Problem statement — Once "Без налога: 1 700.00 р. [60, 162, 196, 177]" turns up in a line below, reproduce that line and those after it exactly, stopping after the line with "EL ONCE IDEAL"; leave pictures out.

[Extracted records]
BEGIN

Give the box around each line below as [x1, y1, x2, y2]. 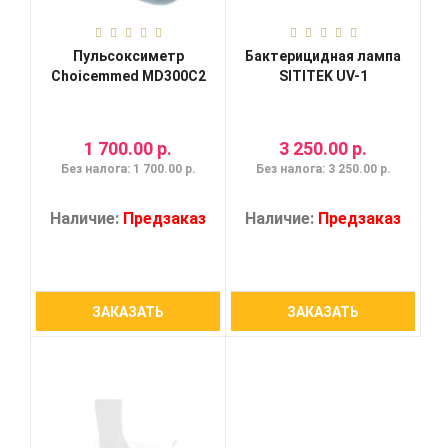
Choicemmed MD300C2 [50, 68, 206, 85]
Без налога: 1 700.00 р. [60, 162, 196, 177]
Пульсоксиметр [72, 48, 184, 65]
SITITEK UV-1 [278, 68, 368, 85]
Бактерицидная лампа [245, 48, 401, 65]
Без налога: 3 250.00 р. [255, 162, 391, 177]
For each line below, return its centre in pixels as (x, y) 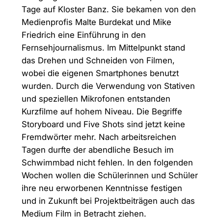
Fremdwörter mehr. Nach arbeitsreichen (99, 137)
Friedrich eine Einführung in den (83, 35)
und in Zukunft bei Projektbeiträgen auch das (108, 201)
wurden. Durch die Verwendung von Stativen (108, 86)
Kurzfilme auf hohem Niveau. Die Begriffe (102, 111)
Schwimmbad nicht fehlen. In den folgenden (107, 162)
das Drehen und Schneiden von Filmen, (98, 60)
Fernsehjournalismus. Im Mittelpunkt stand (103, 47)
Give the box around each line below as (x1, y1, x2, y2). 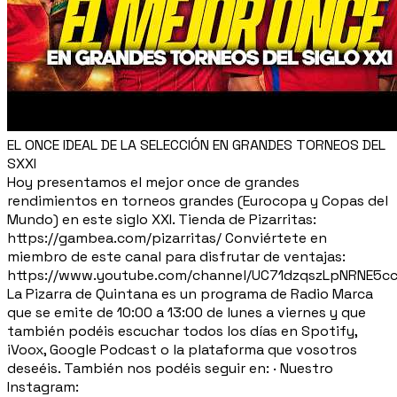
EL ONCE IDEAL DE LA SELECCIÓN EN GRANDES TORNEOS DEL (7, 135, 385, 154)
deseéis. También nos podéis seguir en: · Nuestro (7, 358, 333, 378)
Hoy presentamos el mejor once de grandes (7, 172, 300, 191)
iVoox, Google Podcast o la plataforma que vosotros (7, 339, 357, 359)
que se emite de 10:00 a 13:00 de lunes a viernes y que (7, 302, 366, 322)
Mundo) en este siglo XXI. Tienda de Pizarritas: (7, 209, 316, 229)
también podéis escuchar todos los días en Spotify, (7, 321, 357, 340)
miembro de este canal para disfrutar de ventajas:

END
BEGIN

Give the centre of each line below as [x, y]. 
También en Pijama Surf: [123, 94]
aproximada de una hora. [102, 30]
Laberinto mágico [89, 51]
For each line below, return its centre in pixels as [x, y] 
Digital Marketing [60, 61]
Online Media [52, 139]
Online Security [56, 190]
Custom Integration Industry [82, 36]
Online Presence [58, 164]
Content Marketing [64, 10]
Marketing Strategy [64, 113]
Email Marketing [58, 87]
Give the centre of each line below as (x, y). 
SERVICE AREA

END

Reply —
Без налога: 1 700.00 р. [60, 162, 196, 177]
Пульсоксиметр [72, 48, 184, 65]
SITITEK UV-1 [278, 68, 368, 85]
Бактерицидная лампа [245, 48, 401, 65]
Без налога: 3 250.00 р. [255, 162, 391, 177]
For each line below, return its centre in pixels as (x, y) 
Fremdwörter mehr. Nach arbeitsreichen (99, 137)
Friedrich eine Einführung in den (83, 35)
und in Zukunft bei Projektbeiträgen auch das (108, 201)
wurden. Durch die Verwendung von Stativen (108, 86)
Kurzfilme auf hohem Niveau. Die Begriffe (102, 111)
Schwimmbad nicht fehlen. In den folgenden (107, 162)
das Drehen und Schneiden von Filmen, (98, 60)
Fernsehjournalismus. Im Mittelpunkt stand (103, 47)
Give the box around each line below as (x1, y1, x2, y2). 
EL ONCE IDEAL DE LA SELECCIÓN EN GRANDES TORNEOS DEL (7, 135, 385, 154)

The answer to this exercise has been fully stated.